Rainer Wendt: Nicht erst dadurch. Das ist natürlich ein ganz dramatischer und schrecklicher Höhepunkt dessen, was sich in den vergangenen Monaten schon abzeichnet. Über die Verrohung der Sprache und der ganzen politischen Diskussionskultur hat sich ja etwas entwickelt in unserem Land, das man wirklich nur noch mit Schaudern zur Kenntnis nehmen kann. Es brennen Asylbewerberunterkünfte. Und wir haben uns fast schon daran gewöhnt, dass das nahezu täglich stattfindet. In diesem Jahr hat sich die Zahl der Anschläge auf Asylbewerberunterkünfte mehr als verzehnfacht im Vergleich zum vergangenen Jahr. Das wird ja schon kaum noch gemeldet oder registriert, weil wir uns daran gewöhnt haben.

Ich will mich aber nicht daran gewöhnen, dass  hier Unterkünfte angezündet werden oder beschädigt werden, in denen Menschen Zuflucht suchen, die aus Krieg und Verfolgung zu uns geflohen sind und Schutz brauchen und denen wir auch Schutz geben wollen und sollen. Und ich will mich nicht daran gewöhnen, dass hier irgendwelche rechten Dumpfbacken sich daran machen, diese Unterkünfte zu attackieren.

Deutschlandradio Kultur: Auch bei der Pegida-Demonstration am Montag waren ja ziemlich alarmierende Äußerungen zu hören, wie von – ich zitiere: "KZs, die leider derzeit außer Betrieb" seien, Ende des Zitats. Wohin entwickelt sich unsere Gesellschaft?

Rainer Wendt: Also, das, was wir am vergangenen Montag dort erlebt haben, war so ziemlich das Widerlichste an Demonstration, was ich in den vielen Jahren, in denen ich in der Polizei bin, gesehen habe.

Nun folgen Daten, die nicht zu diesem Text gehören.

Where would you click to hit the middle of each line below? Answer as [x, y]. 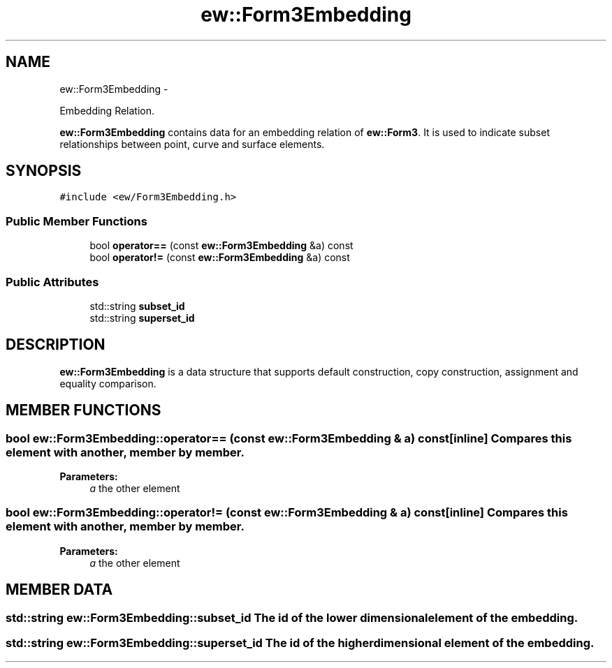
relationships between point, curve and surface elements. [192, 144]
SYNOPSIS [44, 171]
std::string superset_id [142, 318]
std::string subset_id [137, 306]
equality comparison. [108, 383]
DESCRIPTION [56, 345]
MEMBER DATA [59, 590]
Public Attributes [52, 282]

Auch da haben wir ja offenen Aufruf zu Straftaten gesehen. Es ist richtig, dass die Staatsanwälte sich dieses Themas sofort angenommen haben und jetzt Strafverfolgungsmaßnahmen einleiten. Aber dort schaukelt sich ja etwas hoch, auf der einen wie auf der anderen Seite, eine Sprache, die von Gewalt durchsetzt ist und die immer mehr akzeptiert wird – bis in ganz bürgerliche Bevölkerungsschichten hinein. Und diese Geister, die man dort weckt, wieder weg zu bekommen, wird uns noch viel Kraft und viel Arbeit kosten.

Deutschlandradio Kultur: Sie sind Gewerkschafter. Sie sprechen für Ihre Kollegen, die seit Wochen im Dauereinsatz sind in Sachen Flüchtlingen, an den Grenzen, an den Bahnhöfen. Sie registrieren Asylbewerber, behandeln sie erkennungsdienstlich. Sie bewachen Flüchtlingsheime oder gehen in die Heime rein, wenn es dort Ärger gibt. Dann sind da noch die Demonstrationen von Asylgegnern und -befürwortern, die von der Polizei ja auch gesichert werden müssen. – Schafft die Polizei das auf die Dauer?

"Die Polizei braucht dringend Verstärkung"

Rainer Wendt: Also, die Polizei braucht dringend Verstärkung. Und wenn man mal die verschiedenen Handlungsfelder beleuchtet, fällt einem natürlich erstmal auf, was wir im unmittelbaren Grenzbereich machen. Das heißt, die Bundespolizei, unterstützt von der bayerischen Bereitschaftspolizei, was die dort leisten. Das kann man gar nicht oft genug sagen, weil die Menschen, die dort ankommen, haben ja auf ihrer Flucht häufig Sicherheitsbehörden erlebt, die korrupt sind, die gewalttätig sind und die auch sehr unfähig sind, und kommen jetzt und freuen sich darauf, eine deutsche Polizistin oder einen deutschen Polizisten zu sehen, weil sie wissen, hier werden sie mitfühlend, anständig, nicht nur rechtlich korrekt behandelt.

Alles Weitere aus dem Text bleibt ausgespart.